Example 3.6 (Area Estimation) Suppose that we want to estimate the area under \(f(x) = x^{\frac{1}{2}}\) over the range from \(1\) to \(4\). That is, we want to evaluate the integral:
\[\theta = \int\limits_{1}^{4} x^{\frac{1}{2}}\mathrm{d}x = \dfrac{14}{3}=4.6\bar{6}\]
According to the previously presented theory, we need to generate \(X_i \sim U(1,4)\) and then compute \(\bar{Y}\), where \(Y_i = (4-1)\sqrt{X{_i}}= 3\sqrt{X{_i}}\). In addition, for this simple example, we can easily check if our Monte Carlo approach is working because we know the true area.
fun main() {
val a = 1.0
val b = 4.0
val ucdf = UniformRV(a, b)
val stat = Statistic("Area Estimator")
val n = 100 // sample size
for (i in 1..n) {
val x = ucdf.value
val gx = Math.sqrt(x)
val y = (b - a) * gx
stat.collect(y)
}
System.out.printf("True Area = %10.3f %n", 14.0 / 3.0)

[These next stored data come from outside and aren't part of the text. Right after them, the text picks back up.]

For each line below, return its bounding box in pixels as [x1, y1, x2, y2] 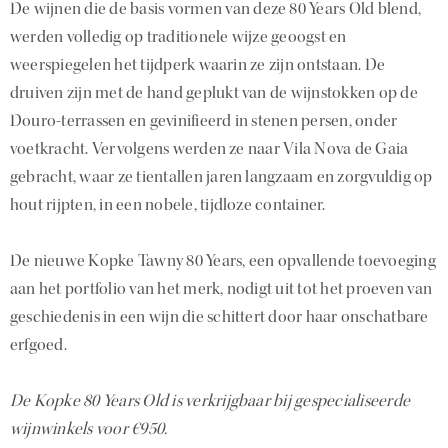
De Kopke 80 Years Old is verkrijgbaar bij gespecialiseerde [10, 389, 411, 411]
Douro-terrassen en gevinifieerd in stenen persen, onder [10, 109, 398, 131]
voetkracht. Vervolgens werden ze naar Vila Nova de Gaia [10, 137, 409, 159]
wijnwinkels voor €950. [10, 417, 168, 439]
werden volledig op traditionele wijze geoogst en [10, 25, 347, 47]
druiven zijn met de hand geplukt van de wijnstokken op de [10, 81, 418, 103]
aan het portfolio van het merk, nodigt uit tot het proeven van [10, 277, 433, 299]
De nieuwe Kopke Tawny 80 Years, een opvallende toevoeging [10, 249, 436, 271]
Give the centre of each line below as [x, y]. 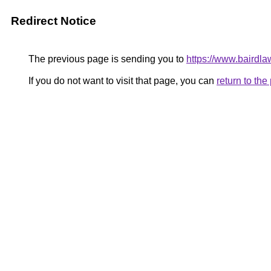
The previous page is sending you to [106, 59]
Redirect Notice [54, 21]
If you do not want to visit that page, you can [121, 81]

System.out.printf("Area estimate = %10.3f %n", stat.average)
println("Confidence Interval")
println(stat.confidenceInterval)
}
True Area = 4.667
Area estimate = 4.781
Confidence Interval
[4.608646560421988, 4.952515649272401]
Because confidence intervals may form the basis for decision making, you can use the confidence interval half-width in determining the sample size. A review of these and other statistical concepts will be the focus of the next section.